**Task to complete**
Retype each entry verbatim. Do not include the images.
Input data Start Marker
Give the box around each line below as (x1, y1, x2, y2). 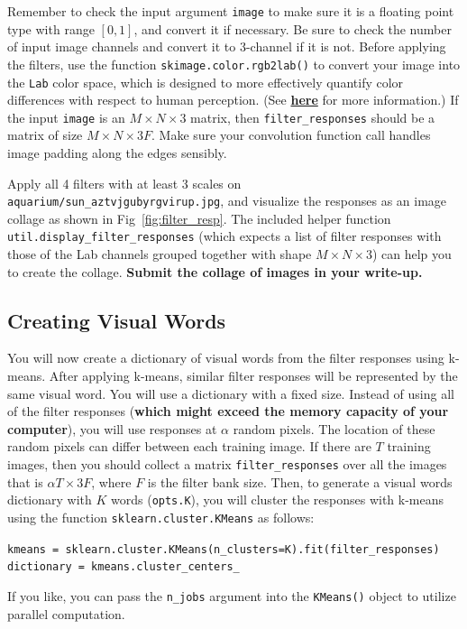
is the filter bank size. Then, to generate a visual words (147, 472, 453, 491)
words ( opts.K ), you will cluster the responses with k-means (111, 490, 444, 509)
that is (7, 472, 43, 491)
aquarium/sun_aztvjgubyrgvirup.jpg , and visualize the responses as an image (7, 191, 447, 210)
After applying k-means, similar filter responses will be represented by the (49, 366, 458, 385)
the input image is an (7, 107, 125, 126)
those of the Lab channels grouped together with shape (7, 245, 312, 264)
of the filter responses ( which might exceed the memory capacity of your (7, 402, 449, 421)
Input data End Marker
**Solution to this problem**
Give the box around each line below as (x1, y1, x2, y2). 
is the filter bank size. Then, to generate a visual words (147, 472, 453, 491)
words ( opts.K ), you will cluster the responses with k-means (111, 490, 444, 509)
that is (7, 472, 43, 491)
aquarium/sun_aztvjgubyrgvirup.jpg , and visualize the responses as an image (7, 191, 447, 210)
After applying k-means, similar filter responses will be represented by the (49, 366, 458, 385)
the input image is an (7, 107, 125, 126)
those of the Lab channels grouped together with shape (7, 245, 312, 264)
of the filter responses ( which might exceed the memory capacity of your (7, 402, 449, 421)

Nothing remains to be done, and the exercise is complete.